There is actually a document on PEP 440 (https://www.python.org/dev/peps/pep-0440/) that indicates how to write your version numbers. versioning.py is an example of versioning a project:

      2.1.0.dev1# Development release      2.1.0a1# Alpha Release      2.1.0b1# Beta Release      2.1.0rc1# Release Candidate      2.1.0# Final Release      2.1.0.post1# Post Release      2018.04# Date based release
      19          # Serial release
  • description: A short and long description of your project. These will be displayed on PyPI when the project is published. The short description is required but the long description is optional.
  • url: The homepage URL for your project. This is an optional field.
  • author: The developer name(s) or organization name. This is an optional field.

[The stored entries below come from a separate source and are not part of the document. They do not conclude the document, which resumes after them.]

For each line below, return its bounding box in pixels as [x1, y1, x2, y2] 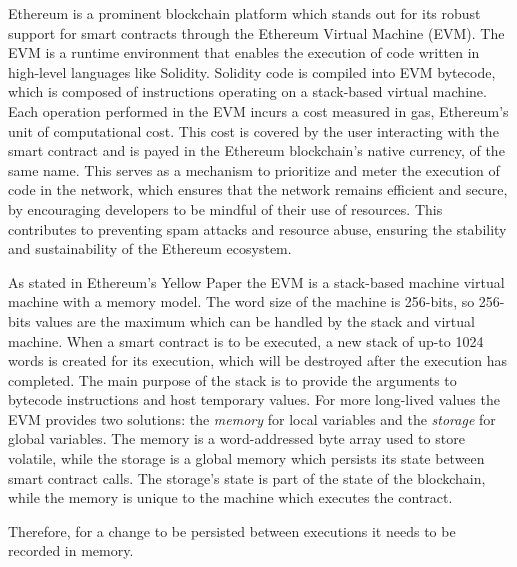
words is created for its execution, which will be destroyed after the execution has [8, 350, 508, 371]
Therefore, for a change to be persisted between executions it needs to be [8, 520, 456, 541]
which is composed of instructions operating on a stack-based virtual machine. [8, 81, 487, 102]
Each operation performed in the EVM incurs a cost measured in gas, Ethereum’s [8, 100, 509, 121]
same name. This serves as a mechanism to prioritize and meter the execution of [8, 159, 500, 180]
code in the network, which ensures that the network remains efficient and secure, [8, 179, 508, 200]
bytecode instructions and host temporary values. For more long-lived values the [8, 389, 500, 410]
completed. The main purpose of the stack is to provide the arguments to [8, 369, 457, 390]

  • author_email: The email address for the author listed above. Obfuscating the email address by spelling out the special characters, for example, your_name at your_organization dot com, is discouraged as this is a computer-readable field; use your_name@your_organization.com. This is an optional field.

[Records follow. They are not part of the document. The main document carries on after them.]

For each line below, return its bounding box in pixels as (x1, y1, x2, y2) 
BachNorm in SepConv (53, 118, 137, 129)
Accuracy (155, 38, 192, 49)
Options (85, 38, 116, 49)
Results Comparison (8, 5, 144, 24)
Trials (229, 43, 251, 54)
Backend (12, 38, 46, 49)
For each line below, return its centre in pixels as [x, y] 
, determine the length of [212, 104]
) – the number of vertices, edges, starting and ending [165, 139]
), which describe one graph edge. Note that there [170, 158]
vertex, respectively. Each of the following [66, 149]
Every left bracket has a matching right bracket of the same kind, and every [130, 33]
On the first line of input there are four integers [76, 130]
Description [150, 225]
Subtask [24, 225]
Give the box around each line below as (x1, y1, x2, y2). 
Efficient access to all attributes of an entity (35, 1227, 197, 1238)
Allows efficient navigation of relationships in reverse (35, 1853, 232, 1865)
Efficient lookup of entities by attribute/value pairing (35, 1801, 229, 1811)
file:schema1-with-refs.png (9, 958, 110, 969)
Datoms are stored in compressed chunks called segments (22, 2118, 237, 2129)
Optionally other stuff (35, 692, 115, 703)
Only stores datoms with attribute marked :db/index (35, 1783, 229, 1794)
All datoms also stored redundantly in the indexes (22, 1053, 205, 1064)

  • classifiers: These categorize your project to help users find it on PyPI. There is a list of classifiers (https://pypi.python.org/pypi?%3Aaction=list_classifiers) that can be used, but they are optional. Some possible classifiers include: development status, framework used, intended use case, license, and so on.
  • keywords: List of keywords that describe your project. It is suggested you to use keywords that might be used by a user searching for your project. This is an optional field.

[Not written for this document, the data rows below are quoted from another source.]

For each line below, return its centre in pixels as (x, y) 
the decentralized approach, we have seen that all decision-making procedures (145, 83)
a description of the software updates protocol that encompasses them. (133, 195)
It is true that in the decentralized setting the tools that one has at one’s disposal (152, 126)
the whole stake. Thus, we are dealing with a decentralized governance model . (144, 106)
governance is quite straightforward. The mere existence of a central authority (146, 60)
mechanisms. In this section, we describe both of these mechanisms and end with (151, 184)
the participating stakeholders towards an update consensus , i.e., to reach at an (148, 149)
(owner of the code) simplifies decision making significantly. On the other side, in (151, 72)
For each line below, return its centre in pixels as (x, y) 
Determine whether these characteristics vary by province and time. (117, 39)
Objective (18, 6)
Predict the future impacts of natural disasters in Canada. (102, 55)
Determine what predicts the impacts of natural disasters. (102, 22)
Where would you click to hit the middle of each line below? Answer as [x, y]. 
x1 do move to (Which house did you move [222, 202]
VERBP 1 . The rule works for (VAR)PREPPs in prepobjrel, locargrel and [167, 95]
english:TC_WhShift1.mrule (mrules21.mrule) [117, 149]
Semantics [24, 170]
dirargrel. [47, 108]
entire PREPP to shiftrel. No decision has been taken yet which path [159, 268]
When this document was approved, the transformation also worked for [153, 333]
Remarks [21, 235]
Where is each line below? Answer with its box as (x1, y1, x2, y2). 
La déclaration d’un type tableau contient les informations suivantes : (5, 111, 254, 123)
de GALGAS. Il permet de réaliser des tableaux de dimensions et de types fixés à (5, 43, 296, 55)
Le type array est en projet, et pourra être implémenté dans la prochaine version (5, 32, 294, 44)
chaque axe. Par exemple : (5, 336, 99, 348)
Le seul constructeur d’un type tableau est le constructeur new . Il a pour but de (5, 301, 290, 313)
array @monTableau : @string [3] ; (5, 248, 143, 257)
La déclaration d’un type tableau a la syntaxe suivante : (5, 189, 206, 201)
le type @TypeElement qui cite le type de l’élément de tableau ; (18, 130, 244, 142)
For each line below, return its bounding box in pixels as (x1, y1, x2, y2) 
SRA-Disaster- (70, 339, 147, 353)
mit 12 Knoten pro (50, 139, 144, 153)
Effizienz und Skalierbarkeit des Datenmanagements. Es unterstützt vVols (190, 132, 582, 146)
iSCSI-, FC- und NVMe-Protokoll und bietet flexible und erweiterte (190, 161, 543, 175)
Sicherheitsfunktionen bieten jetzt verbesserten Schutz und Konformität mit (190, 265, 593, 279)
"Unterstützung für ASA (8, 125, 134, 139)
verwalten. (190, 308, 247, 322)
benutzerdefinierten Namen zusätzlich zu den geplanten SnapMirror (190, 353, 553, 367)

  • packages: List of packages used in your project. The list can be manually entered, but setuptools.find_packages() can be used to locate them automatically. A list of excluded packages can also be included to ignore packages that are not intended for release. This is a required field. An optional method for listing packages is to distribute a single Python file, which to change the packages argument to py_modules, which then expects my_module.py to exist in the project.
  • install_requires: Specifies the minimum dependencies for the project to run. pip uses this argument to automatically identify dependencies, so these packages must be valid, existing projects. This is an optional field.
  • python_requires: Specifies the Python versions the project will run on. This will prevent pip from installing the project on invalid versions. This is an optional field. This is a relatively recent feature; setuptools version 24.2.0 is the minimum version required for creating source distributions and wheels to ensure pip properly recognizes this field. In addition, pip version 9.0.0 or newer is required; earlier versions will ignore this field and install the package regardless of Python version.
  • package_data: This is used to indicate additional files to be installed in the package, such as other data files or documentation. This argument is a dictionary mapping the package name to a list of relative path names. This is an optional field.
  • data_fields: While package_data is the preferred method for identifying additional files, and is normally sufficient for the purpose, there are times when data files need to be placed outside your project package, for example, configuration files that need to be stored in a particular location in the file system. This is an optional field.
  • py_modules: List of names for single-file modules that are included in the project. This is a required field.
  • entry_points: Dictionary of executable scripts, such as plugins, that are defined within your project or that your project depends upon. Entry points provide cross-platform support and allow pip to create the appropriate executable form for the target platform. Because of these capabilities, entry points should be used in lieu of the scripts argument. This is an optional field.